Exercise material:
=== Begin Enclosure ===

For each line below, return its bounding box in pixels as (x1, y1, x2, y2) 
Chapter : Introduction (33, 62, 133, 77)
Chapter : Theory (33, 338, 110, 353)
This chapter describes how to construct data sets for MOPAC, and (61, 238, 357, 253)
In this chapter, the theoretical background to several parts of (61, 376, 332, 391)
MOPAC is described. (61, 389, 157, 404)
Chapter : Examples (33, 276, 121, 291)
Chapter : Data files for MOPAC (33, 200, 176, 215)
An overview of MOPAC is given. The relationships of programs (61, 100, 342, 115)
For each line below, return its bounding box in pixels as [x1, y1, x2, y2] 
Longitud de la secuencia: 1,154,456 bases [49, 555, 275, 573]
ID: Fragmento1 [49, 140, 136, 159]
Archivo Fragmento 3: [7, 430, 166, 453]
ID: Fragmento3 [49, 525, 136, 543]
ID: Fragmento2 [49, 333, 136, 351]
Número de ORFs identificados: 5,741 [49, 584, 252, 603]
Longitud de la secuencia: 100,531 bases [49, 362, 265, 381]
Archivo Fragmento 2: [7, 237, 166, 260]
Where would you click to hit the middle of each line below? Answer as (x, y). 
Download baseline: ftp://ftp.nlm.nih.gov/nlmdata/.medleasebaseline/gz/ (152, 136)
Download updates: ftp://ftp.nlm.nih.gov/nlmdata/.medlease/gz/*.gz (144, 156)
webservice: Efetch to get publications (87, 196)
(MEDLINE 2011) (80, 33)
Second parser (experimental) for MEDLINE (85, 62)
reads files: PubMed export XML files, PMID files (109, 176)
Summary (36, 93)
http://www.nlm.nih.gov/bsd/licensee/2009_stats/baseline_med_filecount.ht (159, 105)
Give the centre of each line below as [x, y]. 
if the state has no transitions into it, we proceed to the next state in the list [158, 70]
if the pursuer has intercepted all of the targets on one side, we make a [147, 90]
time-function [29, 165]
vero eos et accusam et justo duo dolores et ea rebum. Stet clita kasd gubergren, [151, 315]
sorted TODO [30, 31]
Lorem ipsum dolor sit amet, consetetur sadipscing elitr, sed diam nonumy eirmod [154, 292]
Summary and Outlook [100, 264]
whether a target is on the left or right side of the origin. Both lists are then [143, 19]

=== End Enclosure ===
=== Begin Enclosure ===

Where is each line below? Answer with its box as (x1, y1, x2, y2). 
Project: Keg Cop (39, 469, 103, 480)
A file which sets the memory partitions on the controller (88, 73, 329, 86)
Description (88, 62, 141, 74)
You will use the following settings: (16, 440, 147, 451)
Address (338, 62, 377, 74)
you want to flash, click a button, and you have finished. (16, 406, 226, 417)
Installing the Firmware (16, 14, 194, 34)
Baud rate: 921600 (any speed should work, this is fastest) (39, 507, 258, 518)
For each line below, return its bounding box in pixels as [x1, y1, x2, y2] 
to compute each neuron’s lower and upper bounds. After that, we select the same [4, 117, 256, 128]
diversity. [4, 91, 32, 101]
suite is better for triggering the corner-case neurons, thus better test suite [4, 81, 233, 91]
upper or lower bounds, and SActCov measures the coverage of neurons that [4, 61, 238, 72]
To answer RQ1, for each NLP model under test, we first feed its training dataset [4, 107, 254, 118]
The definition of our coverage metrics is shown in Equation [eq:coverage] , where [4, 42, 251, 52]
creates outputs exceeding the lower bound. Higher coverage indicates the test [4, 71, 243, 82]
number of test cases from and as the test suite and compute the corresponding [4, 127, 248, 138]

=== End Enclosure ===
=== Begin Enclosure ===

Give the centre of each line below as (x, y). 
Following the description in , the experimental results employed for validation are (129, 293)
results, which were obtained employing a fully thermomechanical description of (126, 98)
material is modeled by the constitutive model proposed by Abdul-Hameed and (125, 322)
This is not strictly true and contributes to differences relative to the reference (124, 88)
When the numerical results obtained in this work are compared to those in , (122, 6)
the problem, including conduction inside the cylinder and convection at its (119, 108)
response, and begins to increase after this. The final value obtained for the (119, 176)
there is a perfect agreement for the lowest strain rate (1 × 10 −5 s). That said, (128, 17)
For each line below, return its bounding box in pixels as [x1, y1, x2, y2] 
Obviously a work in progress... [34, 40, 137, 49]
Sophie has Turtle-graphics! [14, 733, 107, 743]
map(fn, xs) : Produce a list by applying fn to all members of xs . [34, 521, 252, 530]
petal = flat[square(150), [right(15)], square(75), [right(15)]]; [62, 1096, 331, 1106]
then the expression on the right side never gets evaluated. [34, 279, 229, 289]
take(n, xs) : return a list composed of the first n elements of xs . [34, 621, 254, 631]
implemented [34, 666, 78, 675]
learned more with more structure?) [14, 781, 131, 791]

=== End Enclosure ===

Try it: Keep both end lines and retype everything in the records above from the line containing "Address (338, 62, 377, 74)" through the line containing "number of test", exactly, with nothing else.

Answer section:
Address (338, 62, 377, 74)
you want to flash, click a button, and you have finished. (16, 406, 226, 417)
Installing the Firmware (16, 14, 194, 34)
Baud rate: 921600 (any speed should work, this is fastest) (39, 507, 258, 518)
For each line below, return its bounding box in pixels as [x1, y1, x2, y2] 
to compute each neuron’s lower and upper bounds. After that, we select the same [4, 117, 256, 128]
diversity. [4, 91, 32, 101]
suite is better for triggering the corner-case neurons, thus better test suite [4, 81, 233, 91]
upper or lower bounds, and SActCov measures the coverage of neurons that [4, 61, 238, 72]
To answer RQ1, for each NLP model under test, we first feed its training dataset [4, 107, 254, 118]
The definition of our coverage metrics is shown in Equation [eq:coverage] , where [4, 42, 251, 52]
creates outputs exceeding the lower bound. Higher coverage indicates the test [4, 71, 243, 82]
number of test cases from and as the test suite and compute the corresponding [4, 127, 248, 138]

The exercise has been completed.